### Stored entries

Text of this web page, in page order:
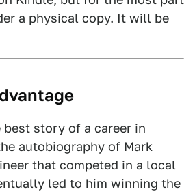
a physical copy. It will be
story of a career in
autobiography of Mark
that competed in a local
led to him winning the
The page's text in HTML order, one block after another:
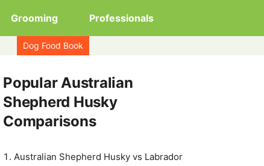
Grooming Professionals
Dog Food Book
Popular Australian
Shepherd Husky
Comparisons
Australian Shepherd Husky vs Labrador
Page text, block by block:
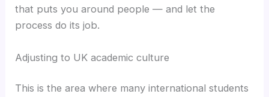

### Work required
Omit the images and transcribe all of the records above word for word.

### Task response
Text of this web page, in page order:
a physical copy. It will be
story of a career in
autobiography of Mark
that competed in a local
led to him winning the
The page's text in HTML order, one block after another:
Grooming Professionals
Dog Food Book
Popular Australian
Shepherd Husky
Comparisons
Australian Shepherd Husky vs Labrador
Page text, block by block:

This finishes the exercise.